On Sun, Sep 10, 2023 at 11:17:48AM +0800, Yafang Shao wrote: > To acquire the cgroup_id, we can resort to open coding, as exemplified below: > > task = bpf_get_current_task_btf(); > cgroups = task->cgroups; > cgroup = cgroups->subsys[cpu_cgrp_id]->cgroup; > key = cgroup->kn->id; You can't hardcode it to a specific controller tree like that. You either stick with fd based interface or need also add something to identify the specifc cgroup1 tree. Thanks.
On Tue, Sep 12, 2023 at 4:24 AM Tejun Heo <tj@kernel.org> wrote: > > On Sun, Sep 10, 2023 at 11:17:48AM +0800, Yafang Shao wrote: > > To acquire the cgroup_id, we can resort to open coding, as exemplified below: > > > > task = bpf_get_current_task_btf(); > > cgroups = task->cgroups; > > cgroup = cgroups->subsys[cpu_cgrp_id]->cgroup; > > key = cgroup->kn->id; > > You can't hardcode it to a specific controller tree like that.
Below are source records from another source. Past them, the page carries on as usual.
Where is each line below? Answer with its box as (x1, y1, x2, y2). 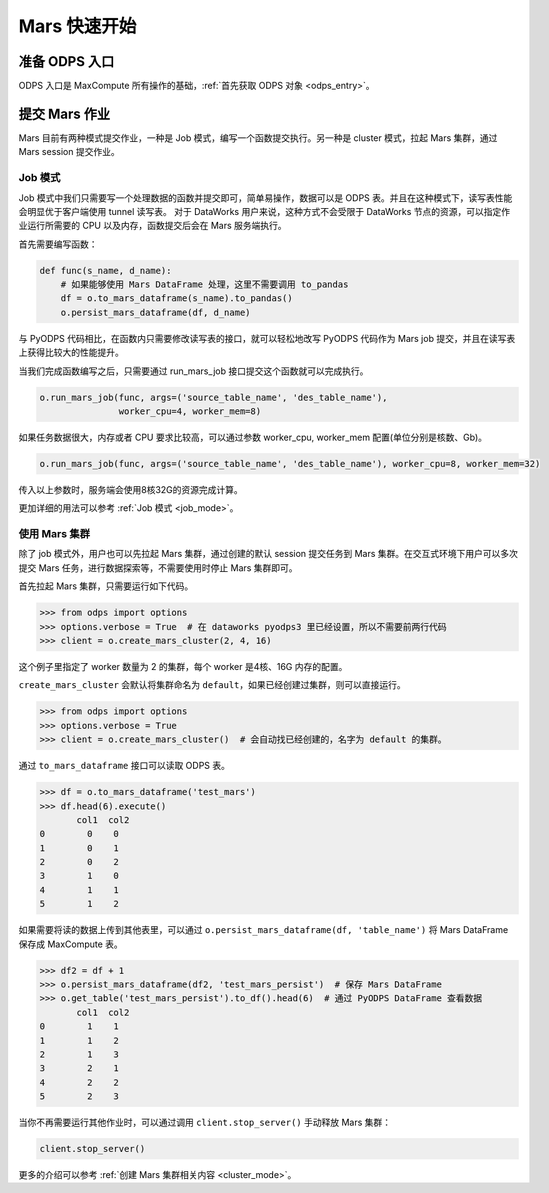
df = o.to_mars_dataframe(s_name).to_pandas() (60, 293, 294, 304)
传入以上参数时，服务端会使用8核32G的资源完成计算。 (18, 483, 244, 495)
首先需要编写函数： (18, 238, 98, 250)
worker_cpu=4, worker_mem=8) (118, 405, 262, 417)
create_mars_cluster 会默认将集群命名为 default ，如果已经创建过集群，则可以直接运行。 (18, 679, 407, 691)
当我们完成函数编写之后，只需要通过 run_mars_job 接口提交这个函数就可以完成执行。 (18, 365, 369, 377)
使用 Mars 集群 (18, 527, 90, 541)
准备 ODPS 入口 (18, 53, 115, 70)
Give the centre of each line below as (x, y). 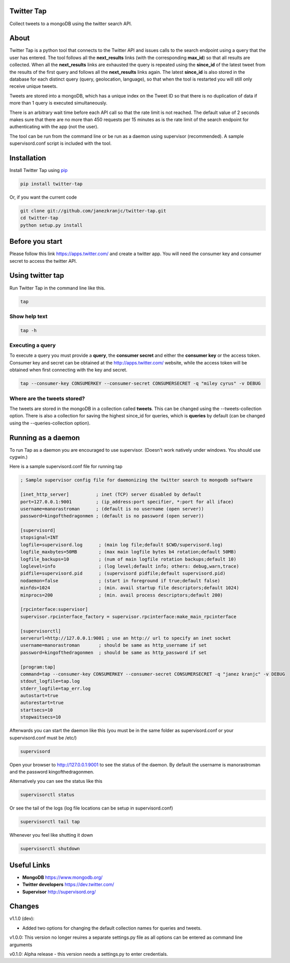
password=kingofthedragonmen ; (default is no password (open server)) (112, 516)
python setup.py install (51, 225)
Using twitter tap (37, 275)
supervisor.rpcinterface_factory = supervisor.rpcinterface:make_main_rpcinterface (128, 617)
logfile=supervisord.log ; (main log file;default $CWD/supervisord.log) (121, 545)
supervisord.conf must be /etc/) (43, 738)
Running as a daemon (45, 438)
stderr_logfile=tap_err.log (55, 688)
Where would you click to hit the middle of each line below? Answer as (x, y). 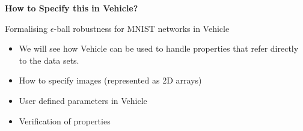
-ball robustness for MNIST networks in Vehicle (142, 28)
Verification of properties (65, 120)
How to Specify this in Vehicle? (72, 8)
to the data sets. (49, 60)
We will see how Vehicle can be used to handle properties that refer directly (159, 48)
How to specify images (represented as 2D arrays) (110, 80)
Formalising (26, 28)
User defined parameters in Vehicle (83, 100)
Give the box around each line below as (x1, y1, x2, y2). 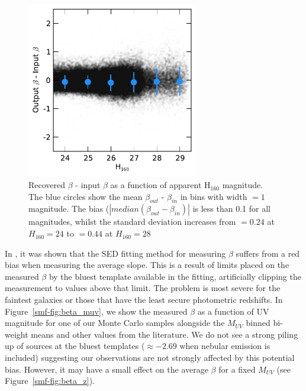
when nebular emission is (179, 340, 270, 352)
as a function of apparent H (110, 179, 211, 191)
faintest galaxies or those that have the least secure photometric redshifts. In (5, 293, 283, 306)
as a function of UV (197, 305, 269, 317)
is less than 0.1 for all (192, 202, 270, 215)
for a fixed (218, 363, 256, 375)
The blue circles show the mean (28, 190, 143, 202)
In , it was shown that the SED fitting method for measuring (5, 247, 226, 259)
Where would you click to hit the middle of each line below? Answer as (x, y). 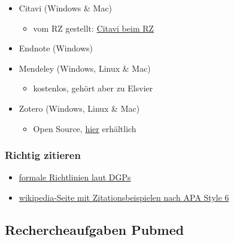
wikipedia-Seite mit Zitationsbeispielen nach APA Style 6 (124, 197)
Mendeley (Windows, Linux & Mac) (85, 68)
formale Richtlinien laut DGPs (75, 177)
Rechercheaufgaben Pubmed (95, 229)
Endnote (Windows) (56, 48)
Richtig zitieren (43, 155)
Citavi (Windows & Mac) (66, 8)
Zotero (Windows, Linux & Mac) (79, 108)
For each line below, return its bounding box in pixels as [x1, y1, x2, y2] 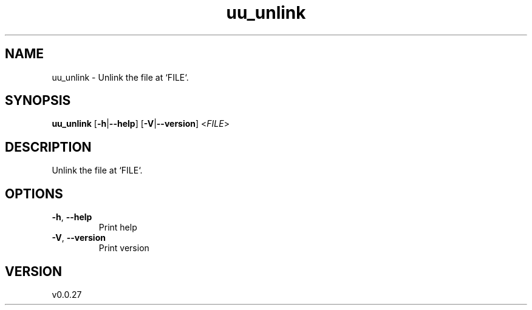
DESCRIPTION [5, 139, 92, 155]
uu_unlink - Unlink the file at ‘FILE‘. [52, 72, 189, 83]
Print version [98, 243, 149, 254]
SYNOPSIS [5, 93, 71, 109]
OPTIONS [5, 186, 63, 201]
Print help [98, 222, 137, 233]
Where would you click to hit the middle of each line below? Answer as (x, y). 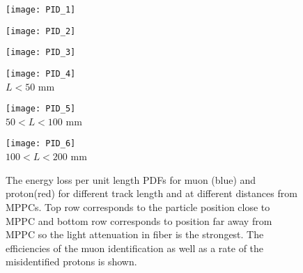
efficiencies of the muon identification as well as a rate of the (135, 248)
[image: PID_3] (41, 53)
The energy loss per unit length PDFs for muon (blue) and (131, 179)
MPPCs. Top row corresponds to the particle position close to (138, 206)
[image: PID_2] (41, 31)
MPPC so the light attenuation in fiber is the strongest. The (135, 234)
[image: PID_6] (41, 144)
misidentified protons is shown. (71, 262)
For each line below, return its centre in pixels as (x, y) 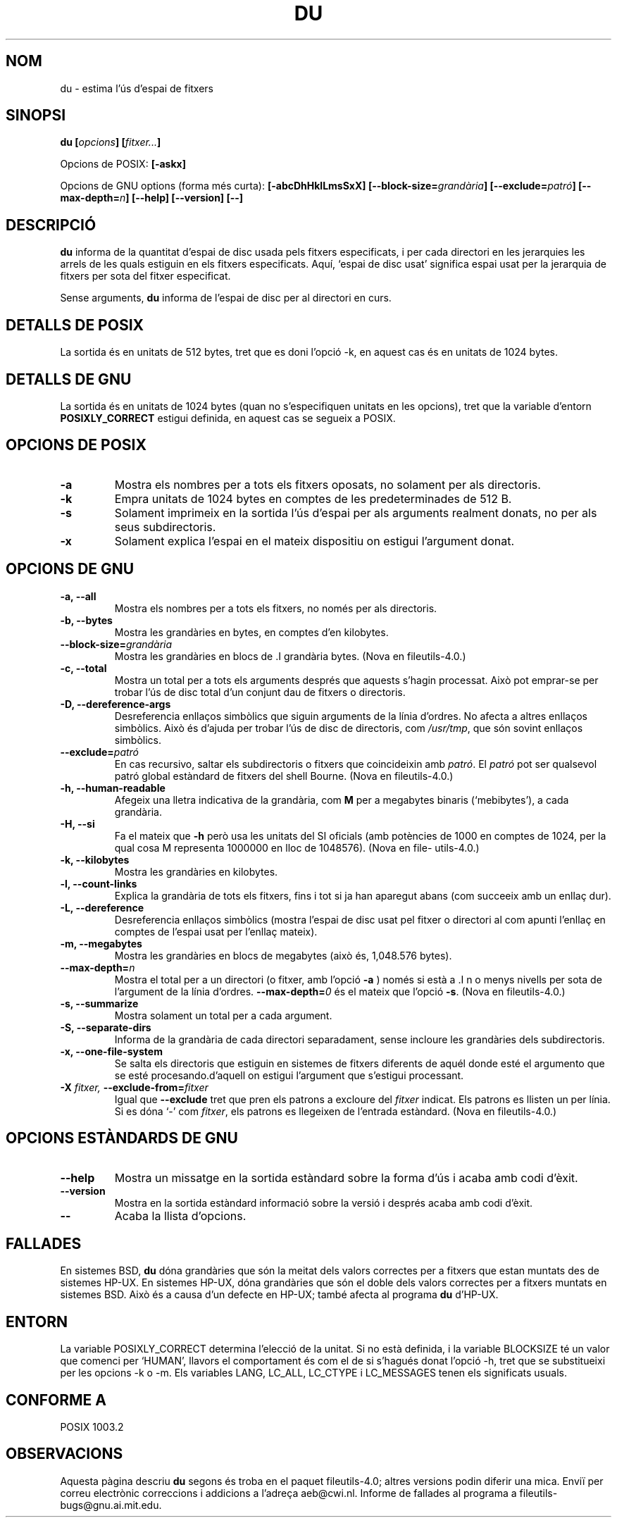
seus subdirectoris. (165, 527)
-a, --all (78, 596)
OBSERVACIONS (64, 1454)
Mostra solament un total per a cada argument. (223, 1015)
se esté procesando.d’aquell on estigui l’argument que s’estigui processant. (289, 1075)
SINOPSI (36, 116)
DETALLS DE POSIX (75, 325)
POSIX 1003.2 (92, 1427)
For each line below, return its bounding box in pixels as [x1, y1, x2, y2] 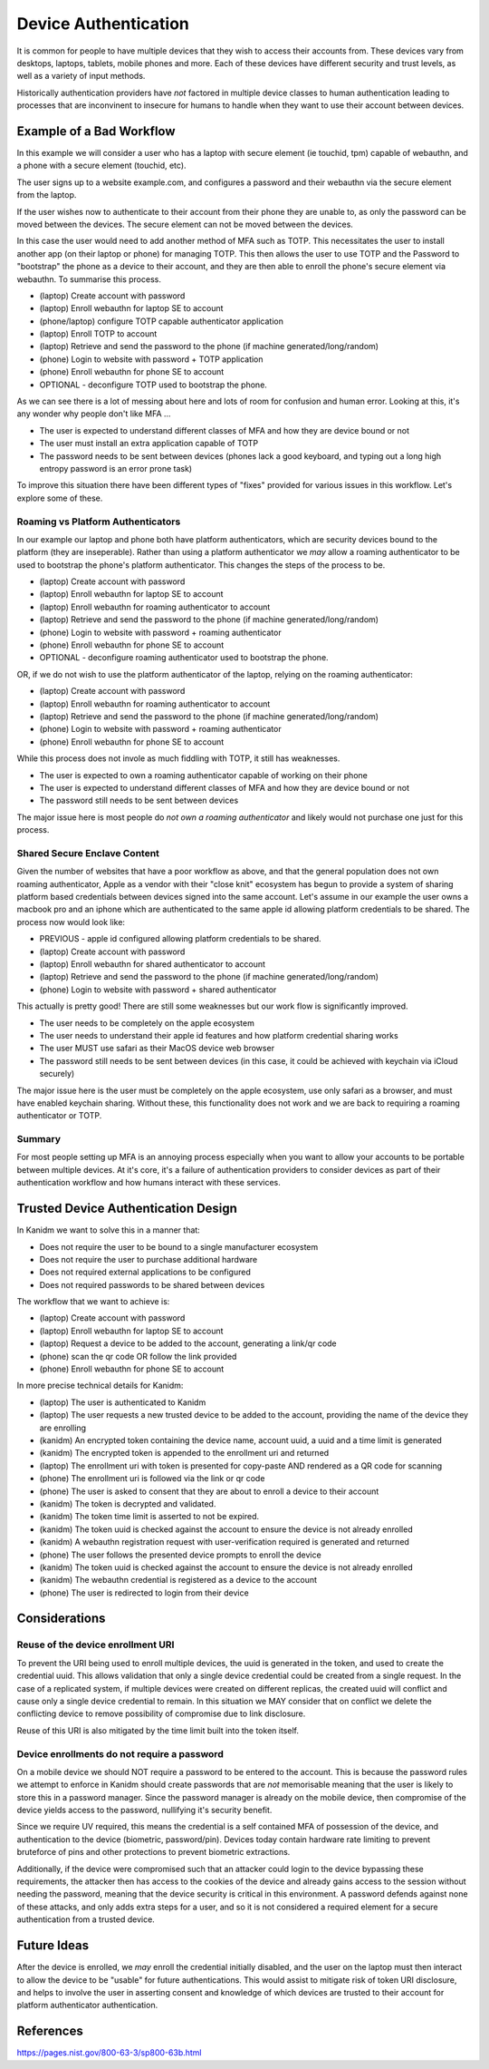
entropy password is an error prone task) [39, 464, 193, 473]
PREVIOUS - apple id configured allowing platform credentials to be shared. [39, 933, 321, 944]
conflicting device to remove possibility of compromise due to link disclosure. [16, 1708, 306, 1719]
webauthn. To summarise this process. [16, 273, 162, 285]
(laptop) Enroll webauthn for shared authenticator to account [39, 959, 266, 970]
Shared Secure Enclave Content [16, 846, 160, 859]
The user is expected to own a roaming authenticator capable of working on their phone [39, 769, 369, 780]
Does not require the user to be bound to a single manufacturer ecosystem [39, 1241, 319, 1252]
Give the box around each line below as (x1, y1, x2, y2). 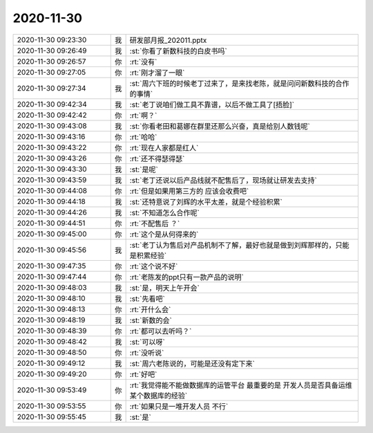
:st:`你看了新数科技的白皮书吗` (129, 46, 227, 55)
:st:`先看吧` (129, 294, 165, 304)
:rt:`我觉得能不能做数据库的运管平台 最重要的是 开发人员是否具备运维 (129, 380, 352, 390)
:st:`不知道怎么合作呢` (129, 208, 200, 217)
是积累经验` (129, 250, 167, 260)
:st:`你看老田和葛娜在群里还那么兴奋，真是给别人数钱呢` (129, 121, 310, 131)
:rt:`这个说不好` (129, 261, 178, 271)
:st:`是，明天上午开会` (129, 283, 200, 293)
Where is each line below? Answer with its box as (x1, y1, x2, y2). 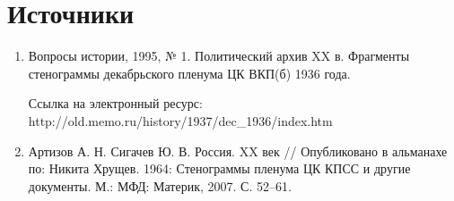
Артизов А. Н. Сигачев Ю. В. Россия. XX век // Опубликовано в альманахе (28, 141, 448, 160)
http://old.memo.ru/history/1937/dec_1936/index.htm (28, 111, 333, 130)
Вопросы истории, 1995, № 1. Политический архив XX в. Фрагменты (28, 46, 410, 65)
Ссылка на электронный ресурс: (28, 94, 203, 113)
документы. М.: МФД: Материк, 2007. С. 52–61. (28, 176, 292, 195)
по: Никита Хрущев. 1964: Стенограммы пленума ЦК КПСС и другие (28, 159, 411, 178)
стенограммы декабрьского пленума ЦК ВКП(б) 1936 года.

You either > stick with fd based interface or need also add something to identify the > specifc cgroup1 tree. As pointed out by Alexei, I think we can introduce some cgroup_id-based kfuncs which can work for both cgroup1 and cgroup2. Something as follows (untested), __bpf_kfunc u64 bpf_current_cgroup_id_from_subsys(int subsys) { struct cgroup *cgroup; cgroup = task_cgroup(current, subsys); if (!cgroup) return 0; return cgroup_id(cgroup); } __bpf_kfunc struct cgroup *bpf_cgroup_from_subsys_id(u64 cgid, int subsys) { struct cgroup_subsys_state *css = init_css_set.subsys[subsys]; struct cgroup *subsys_root = css->cgroup; // We should introduce a new helper cgroup_get_from_subsys_id() // in the cgroup subsystem. return cgroup_get_from_subsys_id(subsys_root, cgid); } And change task_under_cgroup_hierarchy() as follows, static inline bool task_under_cgroup_hierarchy(struct task_struct *task, struct cgroup *ancestor) { struct css_set *cset = task_css_set(task); - - return cgroup_is_descendant(cset->dfl_cgrp, ancestor); + struct cgroup *cgrp; + bool ret = false; + + if (ancestor->root == &cgrp_dfl_root) + return cgroup_is_descendant(cset->dfl_cgrp, ancestor); + + cgroup_lock(); + spin_lock_irq(&css_set_lock); + cgrp = task_cgroup_from_root(task, ancestor->root); + if (cgrp && cgroup_is_descendant(cgrp, ancestor)) + ret = true; + spin_unlock_irq(&css_set_lock); + cgroup_unlock(); + return ret; } With the above changes, I think it can meet most use cases with BPF on cgroup1. What do you think ? -- Regards Yafang
Hello. On Tue, Sep 12, 2023 at 11:30:32AM +0800, Yafang Shao <laoar.shao@gmail.com> wrote: > With the above changes, I think it can meet most use cases with BPF on cgroup1. > What do you think ? I think the presented use case of LSM hooks is better served by the default hierarchy (see also [1]). Relying on a chosen subsys v1 hierarchy is not systematic. And extending ancestry checking on named v1 hierarchies seems backwards given the existence of the default hierarchy. Michal [1] https://docs.kernel.org/admin-guide/cgroup-v2.html#delegation-containment
On Fri, Sep 15, 2023 at 07:01:28PM +0200, Michal Koutný wrote: > Hello. > > On Tue, Sep 12, 2023 at 11:30:32AM +0800, Yafang Shao <laoar.shao@gmail.com> wrote: > > With the above changes, I think it can meet most use cases with BPF on cgroup1. > > What do you think ? > > I think the presented use case of LSM hooks is better served by the > default hierarchy (see also [1]). > Relying on a chosen subsys v1 hierarchy is not systematic. And extending > ancestry checking on named v1 hierarchies seems backwards given > the existence of the default hierarchy. Yeah, identifying cgroup1 hierarchies by subsys leave out pretty good chunk of usecases - e.g. systemd used to use a named hierarchy for primary process organization on cgroup1. Also, you don't have to switch to cgroup2 wholesale. You can just build the same hierarchy in cgroup2 for process organization and combine that with any cgroup1 hierarchies. Thanks.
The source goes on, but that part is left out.